(Dataset excerpts)
____

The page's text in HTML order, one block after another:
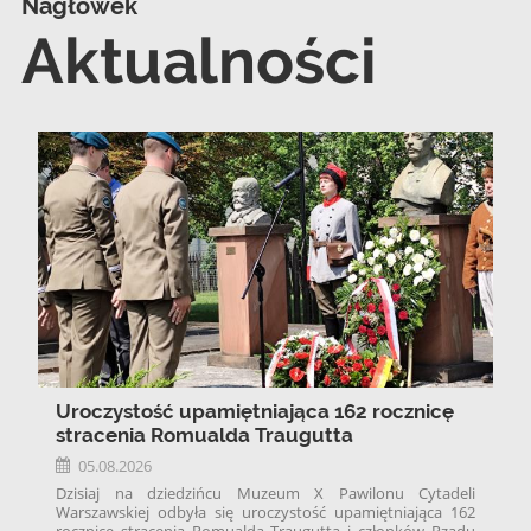
Nagłówek
Aktualności
Uroczystość upamiętniająca 162 rocznicę
stracenia Romualda Traugutta
05.08.2026
Dzisiaj na dziedzińcu Muzeum X Pawilonu Cytadeli
Warszawskiej odbyła się uroczystość upamiętniająca 162

____

## ABOUT THIS TASK
The entries are to be transcribed word for word, without their images.

## REPLY TO THE EXERCISE
The page's text in HTML order, one block after another:
Nagłówek
Aktualności
Uroczystość upamiętniająca 162 rocznicę
stracenia Romualda Traugutta
05.08.2026
Dzisiaj na dziedzińcu Muzeum X Pawilonu Cytadeli
Warszawskiej odbyła się uroczystość upamiętniająca 162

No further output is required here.